As a Senior Site Reliability Engineer Lead , you will be responsible for:
Leading and mentoring an experienced SRE team while defining and driving the reliability strategy of a production-grade cybersecurity SaaS platform.
Designing and evolving multi-cluster Kubernetes environments across cloud providers while owning availability, performance, and incident management processes.
Establishing and enforcing SLOs/SLAs, error budgets, and production standards.
Driving infrastructure as code and automation standards (Terraform, CI/CD) while improving observability, monitoring, and operational visibility across the system.
Performing and lead root cause analysis for complex production incidents
Partnering with R&D, Security, and Product to align reliability with rapid delivery
Shaping architectural decisions at the platform level.
Requirements: Have 2+ years leading or managing infrastructure/SRE teams.

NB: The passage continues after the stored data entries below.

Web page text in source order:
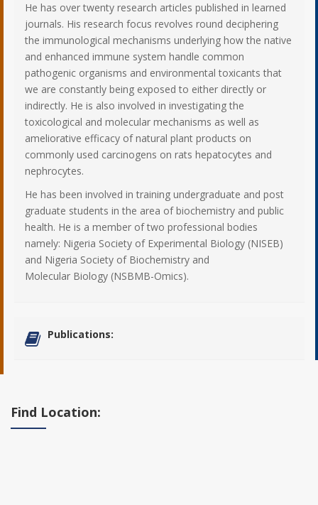
He has over twenty research articles published in learned
journals. His research focus revolves round deciphering
the immunological mechanisms underlying how the native
and enhanced immune system handle common
pathogenic organisms and environmental toxicants that
we are constantly being exposed to either directly or
indirectly. He is also involved in investigating the
toxicological and molecular mechanisms as well as
ameliorative efficacy of natural plant products on
commonly used carcinogens on rats hepatocytes and
nephrocytes.
He has been involved in training undergraduate and post
graduate students in the area of biochemistry and public
health. He is a member of two professional bodies
namely: Nigeria Society of Experimental Biology (NISEB)
and Nigeria Society of Biochemistry and
Molecular Biology (NSBMB-Omics).
Publications:
Find Location:
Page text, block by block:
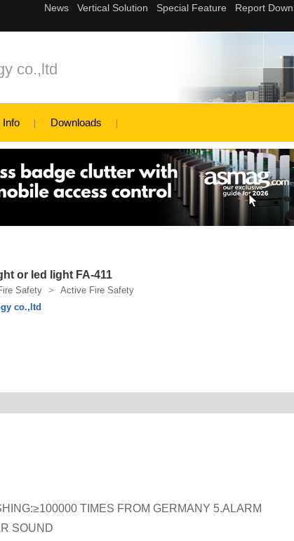
co.,ltd
Info Downloads
or led light FA-411
Safety >
Active Fire Safety
co.,ltd
TIMES FROM GERMANY 5.ALARM
SOUND
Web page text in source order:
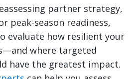
partner strategy,
peak-season readiness,
evaluate how resilient your
where targeted
have the greatest impact.
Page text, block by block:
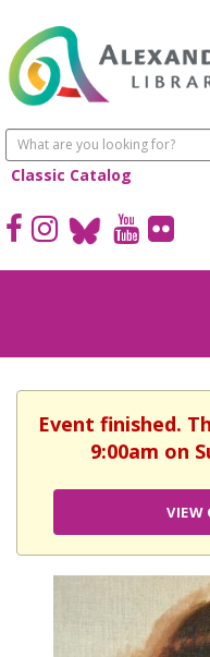
Classic Catalog
Event finished.
9:00am on
VIEW

Have solid hands-on Kubernetes production experience
Have experience operating cloud environments (GCP, AWS, Azure, or similar) with a good understanding of reliability engineering principles (SLOs, SLAs, error budgets).
Have experience with infrastructure as code and automation (Terraform, Ansible).
Have Software engineering experience with exceptional Linux and networking troubleshooting skills.
Have proven experience handling production incidents and conducting root cause analysis.Ability to drive technical standards across teams.
Demonstrate clear and structured communication skills.
This position is open to all candidates.